[Start of Attachment]
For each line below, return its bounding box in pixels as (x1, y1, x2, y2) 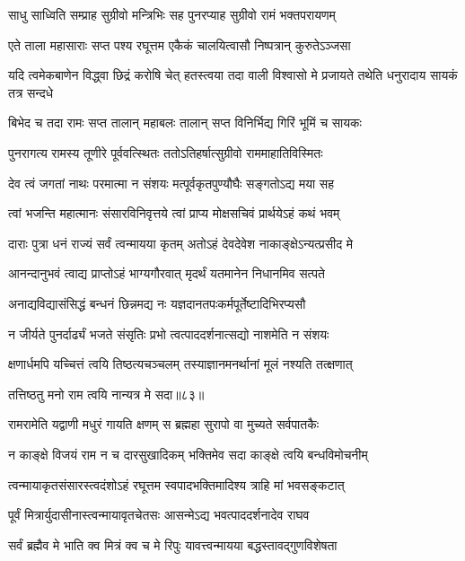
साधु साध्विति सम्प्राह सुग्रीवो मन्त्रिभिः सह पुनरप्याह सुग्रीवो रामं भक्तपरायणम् (8, 5, 336, 23)
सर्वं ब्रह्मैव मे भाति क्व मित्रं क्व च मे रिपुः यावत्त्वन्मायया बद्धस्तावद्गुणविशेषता (8, 535, 338, 554)
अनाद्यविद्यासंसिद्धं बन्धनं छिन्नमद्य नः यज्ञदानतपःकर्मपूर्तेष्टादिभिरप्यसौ (8, 294, 306, 312)
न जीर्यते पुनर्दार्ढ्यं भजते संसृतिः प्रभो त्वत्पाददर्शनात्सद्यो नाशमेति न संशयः (8, 324, 329, 343)
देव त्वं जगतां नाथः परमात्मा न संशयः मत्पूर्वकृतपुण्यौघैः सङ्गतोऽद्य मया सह (8, 173, 334, 192)
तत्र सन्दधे (8, 83, 54, 101)
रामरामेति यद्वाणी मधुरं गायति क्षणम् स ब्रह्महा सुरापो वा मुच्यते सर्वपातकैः (8, 415, 319, 434)
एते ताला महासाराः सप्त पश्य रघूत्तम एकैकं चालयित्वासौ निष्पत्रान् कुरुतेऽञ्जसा (8, 35, 351, 54)
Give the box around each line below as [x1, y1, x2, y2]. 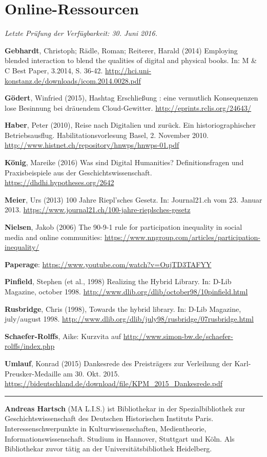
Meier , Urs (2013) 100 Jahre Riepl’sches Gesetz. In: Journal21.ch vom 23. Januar [5, 194, 262, 205]
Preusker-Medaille [5, 368, 61, 379]
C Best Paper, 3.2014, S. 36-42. [5, 65, 103, 75]
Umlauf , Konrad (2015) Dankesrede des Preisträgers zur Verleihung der [5, 357, 232, 368]
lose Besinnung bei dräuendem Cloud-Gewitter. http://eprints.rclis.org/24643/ [5, 102, 252, 113]
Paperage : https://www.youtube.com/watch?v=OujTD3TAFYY [5, 259, 212, 269]
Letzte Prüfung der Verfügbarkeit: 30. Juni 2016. [5, 28, 157, 38]
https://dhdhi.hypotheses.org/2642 [5, 177, 114, 188]
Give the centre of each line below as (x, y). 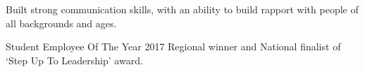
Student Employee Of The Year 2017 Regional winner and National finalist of (173, 46)
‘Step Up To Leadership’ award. (74, 60)
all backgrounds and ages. (61, 23)
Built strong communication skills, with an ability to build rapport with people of (182, 9)
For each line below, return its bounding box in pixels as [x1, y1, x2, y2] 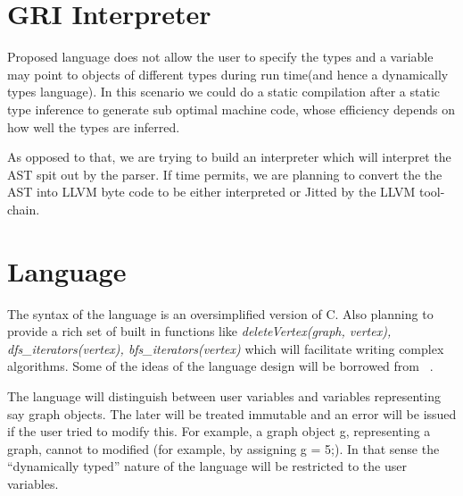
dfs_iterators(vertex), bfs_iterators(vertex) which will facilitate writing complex [7, 339, 444, 357]
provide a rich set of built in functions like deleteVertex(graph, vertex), [7, 322, 392, 340]
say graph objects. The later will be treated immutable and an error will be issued [7, 404, 457, 423]
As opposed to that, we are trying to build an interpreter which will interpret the [7, 147, 451, 166]
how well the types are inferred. [7, 117, 180, 136]
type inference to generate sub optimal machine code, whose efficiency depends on [7, 99, 455, 118]
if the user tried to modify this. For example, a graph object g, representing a [7, 422, 431, 441]
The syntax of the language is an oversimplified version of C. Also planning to [7, 304, 434, 323]
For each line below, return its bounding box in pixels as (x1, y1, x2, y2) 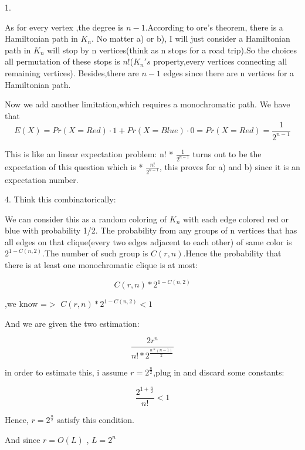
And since (5, 433, 40, 445)
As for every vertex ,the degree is (5, 21, 124, 33)
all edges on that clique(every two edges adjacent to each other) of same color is (5, 235, 292, 248)
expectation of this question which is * (5, 160, 143, 172)
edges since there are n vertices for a (163, 66, 294, 79)
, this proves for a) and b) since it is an (159, 160, 300, 172)
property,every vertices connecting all (153, 55, 287, 67)
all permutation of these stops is (5, 55, 120, 67)
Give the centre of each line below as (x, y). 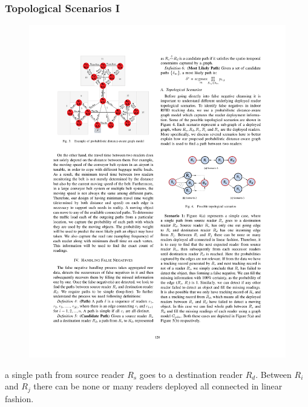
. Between (274, 374)
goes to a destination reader (191, 374)
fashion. (19, 398)
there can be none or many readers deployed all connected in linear (158, 386)
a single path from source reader (65, 374)
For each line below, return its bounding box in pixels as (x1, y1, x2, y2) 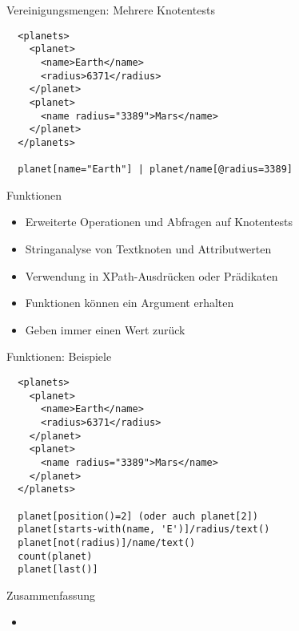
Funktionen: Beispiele (6, 348, 112, 365)
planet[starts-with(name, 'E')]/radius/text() (18, 524, 270, 536)
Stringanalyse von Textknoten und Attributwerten (25, 241, 272, 257)
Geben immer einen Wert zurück (25, 321, 185, 338)
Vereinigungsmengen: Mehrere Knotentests (6, 2, 215, 18)
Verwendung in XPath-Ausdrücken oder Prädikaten (25, 267, 278, 284)
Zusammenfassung (6, 586, 96, 603)
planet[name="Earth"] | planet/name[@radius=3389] (18, 164, 293, 176)
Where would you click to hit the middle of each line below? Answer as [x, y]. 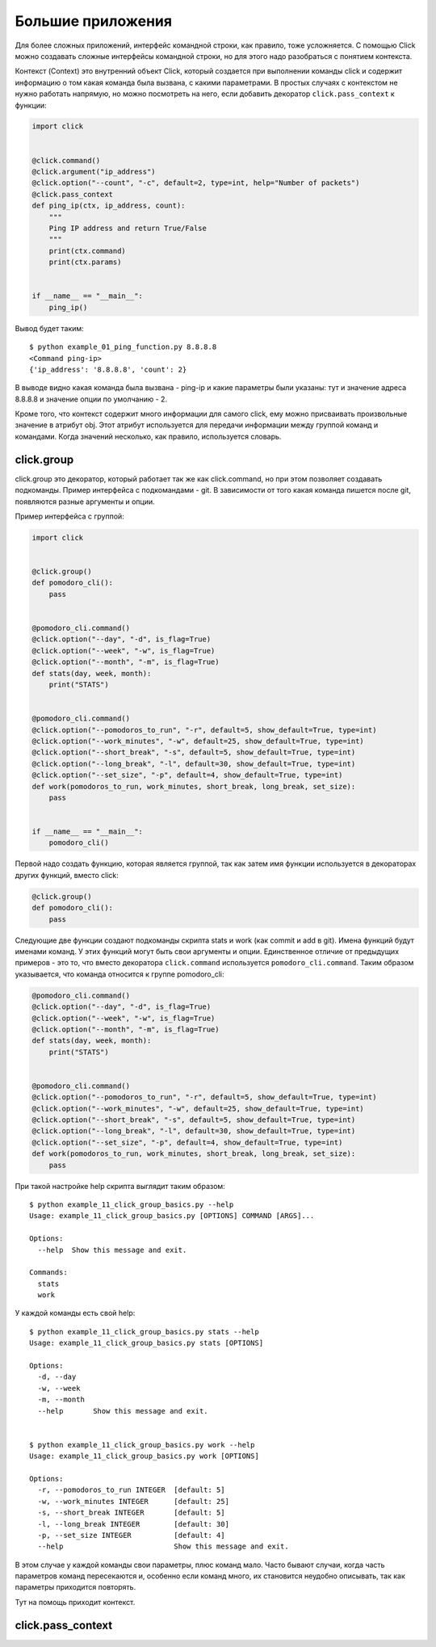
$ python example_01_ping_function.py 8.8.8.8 [123, 347]
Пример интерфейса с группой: [69, 516]
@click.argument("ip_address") [94, 172]
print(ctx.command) [88, 251]
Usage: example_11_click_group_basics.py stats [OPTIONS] [147, 1343]
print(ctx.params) [85, 262]
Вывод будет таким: [49, 328]
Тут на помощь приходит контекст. [75, 1602]
[End of Attachment]
# WORK TO COMPLETE
Please give back exactly, and with no pictures, the lines from where the listing above begins through the line containing "Paperage : https://www.youtube.com/watch?v=OujTD3TAFYY".

# SOLUTION
For each line below, return its bounding box in pixels as (x1, y1, x2, y2) 
साधु साध्विति सम्प्राह सुग्रीवो मन्त्रिभिः सह पुनरप्याह सुग्रीवो रामं भक्तपरायणम् (8, 5, 336, 23)
सर्वं ब्रह्मैव मे भाति क्व मित्रं क्व च मे रिपुः यावत्त्वन्मायया बद्धस्तावद्गुणविशेषता (8, 535, 338, 554)
अनाद्यविद्यासंसिद्धं बन्धनं छिन्नमद्य नः यज्ञदानतपःकर्मपूर्तेष्टादिभिरप्यसौ (8, 294, 306, 312)
न जीर्यते पुनर्दार्ढ्यं भजते संसृतिः प्रभो त्वत्पाददर्शनात्सद्यो नाशमेति न संशयः (8, 324, 329, 343)
देव त्वं जगतां नाथः परमात्मा न संशयः मत्पूर्वकृतपुण्यौघैः सङ्गतोऽद्य मया सह (8, 173, 334, 192)
तत्र सन्दधे (8, 83, 54, 101)
रामरामेति यद्वाणी मधुरं गायति क्षणम् स ब्रह्महा सुरापो वा मुच्यते सर्वपातकैः (8, 415, 319, 434)
एते ताला महासाराः सप्त पश्य रघूत्तम एकैकं चालयित्वासौ निष्पत्रान् कुरुतेऽञ्जसा (8, 35, 351, 54)
Give the box around each line below as [x1, y1, x2, y2]. 
Meier , Urs (2013) 100 Jahre Riepl’sches Gesetz. In: Journal21.ch vom 23. Januar [5, 194, 262, 205]
Preusker-Medaille [5, 368, 61, 379]
C Best Paper, 3.2014, S. 36-42. [5, 65, 103, 75]
Umlauf , Konrad (2015) Dankesrede des Preisträgers zur Verleihung der [5, 357, 232, 368]
lose Besinnung bei dräuendem Cloud-Gewitter. http://eprints.rclis.org/24643/ [5, 102, 252, 113]
Paperage : https://www.youtube.com/watch?v=OujTD3TAFYY [5, 259, 212, 269]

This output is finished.